Extrait de l’article
L’histoire bégaie souvent, on le sait. Cette constatation désabusée gagnerait cependant à être rapportée en priorité à la manière dont on l’écrit. L’historiographie, genre littéraire, se caractérise jusqu’à nos jours par la fixité de la règle qui la commande : la répétition, le recours aux autorités, la technique du centon et, d’une façon générale, la fidélité à l’égard de la norme en vigueur. L’histoire est la chimie la plus inoffensive qu’ait élaborée l’esprit humain, puisqu’elle se complaît au conservatisme épistémologique.

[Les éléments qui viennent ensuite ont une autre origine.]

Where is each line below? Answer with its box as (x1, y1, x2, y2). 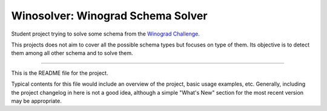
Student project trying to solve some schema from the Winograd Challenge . (11, 30, 200, 37)
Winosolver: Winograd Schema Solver (11, 9, 208, 22)
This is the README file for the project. (11, 69, 108, 77)
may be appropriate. (11, 97, 62, 104)
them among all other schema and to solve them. (11, 49, 133, 57)
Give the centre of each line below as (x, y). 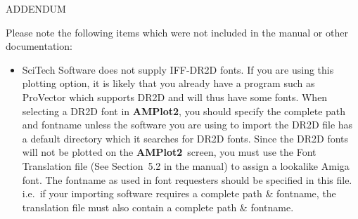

Aussi, n’est-il guère surprenant que le lecteur naïf se prenne parfois à retrouver, sous le crépi pimpant d’un ouvrage, bien des moellons extraits d’un volume plus ancien ou un nombre non négligeable de pièces rapportées de bric et de broc. Autrement dit, il n’est pas rare que les historiens pillent de bonne foi et en toute tranquillité d’âme les ouvrages d’autrui pour construire leurs propres chefs-d’œuvres. Comme les bâtisseurs de cathédrales, une fois dressé le plan de leur monument, ils empruntent de confiance aux architectes antiques les matériaux disponibles. Dans les « chantiers » les plus novateurs, se trouvent ainsi incorporées de vieilles pierres à la fidélité desquelles le constructeur se fie pour caler son édifice. L’histoire est un discours répétitif, pour peu qu’à la diversité de surface des points de vue on accepte de substituer la relative homogénéité de la matière factuelle qui les supporte.